Dr Stewart Collie, Team Leader for AgResearch’s Bioproduct and Fibre Technology Unit, said he and his colleagues are researching how biofuels and bio-refining could fit into the bigger picture of pastoral farming in New Zealand.

“For us it is about understanding what the best combination of processes are for fitting into pastoral farming.”

He acknowledges the conflicts that have arisen between “food versus fuel” in the past overseas – for example in the United States there’s been a conflict between corn grown for ethanol and for food.

“It is a little more indirect for ryegrass, but ultimately food is where ryegrass has been channelled.
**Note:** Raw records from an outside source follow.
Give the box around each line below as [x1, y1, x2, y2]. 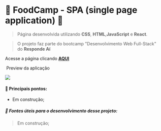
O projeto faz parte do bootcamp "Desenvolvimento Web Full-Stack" [17, 40, 157, 46]
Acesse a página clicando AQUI [5, 55, 69, 61]
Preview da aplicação [6, 65, 50, 71]
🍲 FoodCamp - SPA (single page [5, 4, 138, 16]
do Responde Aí [17, 46, 51, 52]
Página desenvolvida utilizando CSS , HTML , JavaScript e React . [17, 31, 148, 37]
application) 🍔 [5, 15, 63, 26]
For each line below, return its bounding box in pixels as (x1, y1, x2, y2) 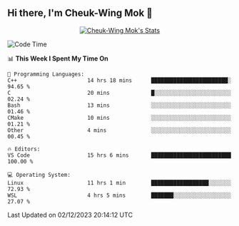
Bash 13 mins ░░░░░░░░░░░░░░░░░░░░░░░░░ (7, 101, 232, 109)
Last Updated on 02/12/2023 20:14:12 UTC (7, 210, 133, 219)
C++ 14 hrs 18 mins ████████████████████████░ (7, 76, 232, 84)
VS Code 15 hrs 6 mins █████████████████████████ (7, 151, 232, 159)
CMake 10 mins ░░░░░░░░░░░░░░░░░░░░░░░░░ (7, 114, 232, 121)
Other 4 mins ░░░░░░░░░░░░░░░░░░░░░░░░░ (7, 126, 232, 134)
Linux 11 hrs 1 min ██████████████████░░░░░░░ (7, 179, 232, 186)
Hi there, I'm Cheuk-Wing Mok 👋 (7, 7, 153, 19)
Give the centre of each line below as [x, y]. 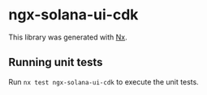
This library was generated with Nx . [68, 37]
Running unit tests [56, 62]
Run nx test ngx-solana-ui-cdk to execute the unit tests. [103, 81]
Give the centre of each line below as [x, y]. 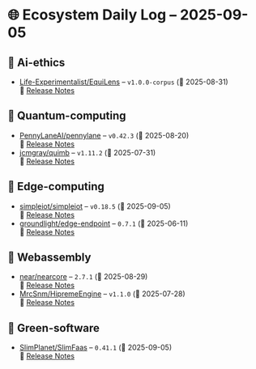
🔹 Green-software [54, 328]
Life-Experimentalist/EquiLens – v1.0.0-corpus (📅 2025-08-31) [124, 82]
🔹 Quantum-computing [67, 116]
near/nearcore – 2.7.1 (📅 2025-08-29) [83, 277]
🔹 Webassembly [49, 258]
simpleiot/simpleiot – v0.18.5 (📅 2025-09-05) [95, 206]
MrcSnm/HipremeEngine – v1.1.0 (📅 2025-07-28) [102, 294]
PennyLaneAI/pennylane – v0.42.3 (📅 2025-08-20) [104, 135]
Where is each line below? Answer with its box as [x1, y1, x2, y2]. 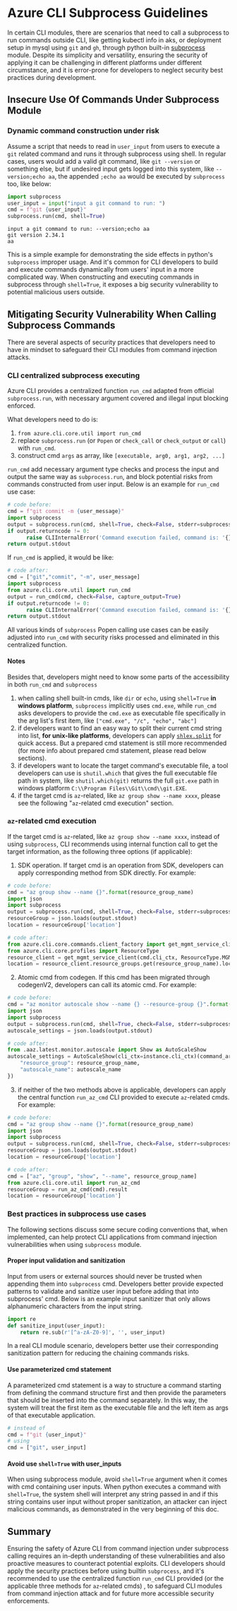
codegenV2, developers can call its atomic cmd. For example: [17, 981, 197, 989]
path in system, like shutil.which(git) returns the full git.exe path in [17, 776, 219, 785]
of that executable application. [7, 1411, 96, 1419]
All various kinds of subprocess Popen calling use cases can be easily [7, 626, 209, 634]
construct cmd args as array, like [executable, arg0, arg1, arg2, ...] [17, 452, 226, 460]
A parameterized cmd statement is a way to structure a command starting [7, 1381, 222, 1389]
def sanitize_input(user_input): [7, 1322, 106, 1329]
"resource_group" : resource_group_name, [20, 1060, 140, 1067]
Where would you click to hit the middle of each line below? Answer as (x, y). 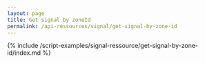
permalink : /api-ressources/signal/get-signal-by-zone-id (92, 26)
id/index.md (24, 53)
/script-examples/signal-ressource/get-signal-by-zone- (119, 46)
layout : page (26, 13)
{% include (23, 46)
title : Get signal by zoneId (49, 20)
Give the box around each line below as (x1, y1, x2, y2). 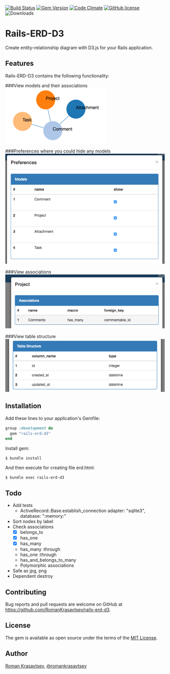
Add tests (12, 502, 33, 509)
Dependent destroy (12, 573, 53, 579)
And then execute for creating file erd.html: (5, 465, 95, 471)
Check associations (12, 524, 54, 530)
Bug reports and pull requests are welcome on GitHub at (5, 601, 123, 607)
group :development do (5, 426, 53, 431)
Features (5, 59, 34, 68)
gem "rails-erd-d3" (10, 431, 51, 436)
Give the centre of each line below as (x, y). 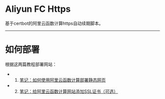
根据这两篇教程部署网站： (31, 64)
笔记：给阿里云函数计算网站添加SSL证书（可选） (69, 91)
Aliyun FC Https (38, 9)
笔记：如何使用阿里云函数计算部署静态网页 (63, 80)
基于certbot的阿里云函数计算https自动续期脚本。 (54, 23)
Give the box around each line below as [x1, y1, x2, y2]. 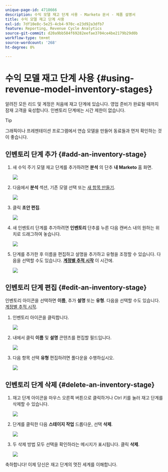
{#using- [96, 73, 134, 84]
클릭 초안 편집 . [12, 205, 41, 211]
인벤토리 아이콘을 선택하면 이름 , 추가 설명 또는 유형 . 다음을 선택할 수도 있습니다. [5, 298, 160, 304]
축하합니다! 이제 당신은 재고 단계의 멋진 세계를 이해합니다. [5, 461, 118, 467]
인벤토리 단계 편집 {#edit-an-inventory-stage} [5, 283, 147, 292]
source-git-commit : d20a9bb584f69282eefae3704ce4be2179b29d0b [5, 31, 138, 36]
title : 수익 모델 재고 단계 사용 [5, 17, 65, 22]
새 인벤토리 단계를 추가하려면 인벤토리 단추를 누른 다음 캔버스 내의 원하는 [12, 225, 154, 231]
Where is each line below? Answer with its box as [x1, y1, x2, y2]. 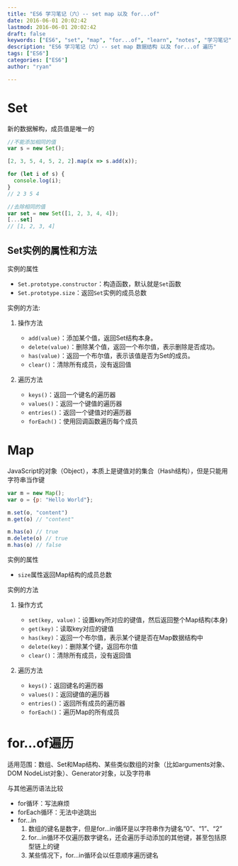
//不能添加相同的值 [7, 138, 57, 145]
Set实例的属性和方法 [7, 244, 97, 256]
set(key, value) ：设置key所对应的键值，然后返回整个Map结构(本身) [28, 616, 228, 624]
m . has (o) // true [7, 528, 59, 535]
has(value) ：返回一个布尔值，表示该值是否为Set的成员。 [28, 352, 194, 360]
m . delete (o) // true [7, 535, 69, 543]
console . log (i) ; [13, 177, 62, 184]
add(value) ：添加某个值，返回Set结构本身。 [28, 334, 157, 342]
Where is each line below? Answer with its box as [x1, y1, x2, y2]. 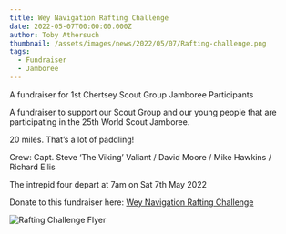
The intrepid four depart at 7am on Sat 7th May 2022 [9, 178, 208, 189]
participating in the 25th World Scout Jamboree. [9, 116, 190, 127]
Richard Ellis [9, 161, 56, 172]
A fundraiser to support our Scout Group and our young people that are [9, 107, 277, 117]
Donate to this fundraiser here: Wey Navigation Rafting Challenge [9, 197, 254, 208]
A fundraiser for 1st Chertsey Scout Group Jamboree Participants [9, 88, 254, 100]
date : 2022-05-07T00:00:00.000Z [9, 22, 132, 31]
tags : [9, 47, 30, 56]
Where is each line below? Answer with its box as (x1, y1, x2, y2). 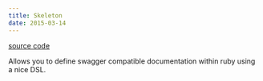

But bio-refining may provide the potential to achieve both from the same source, providing both a reduced protein feed source, and a cellulose feedstock stream for ethanol production from the ‘squeezed’ ryegrass.”

AgResearch scientists are analysing the models that may be best suited to farmers participating in bio-refining, including looking at whether some level of on-farm refining could be done, or delivery made to a central point.

“It really comes down to thinking about how the pieces all fit together in a way that is economically as well as environmentally valid.”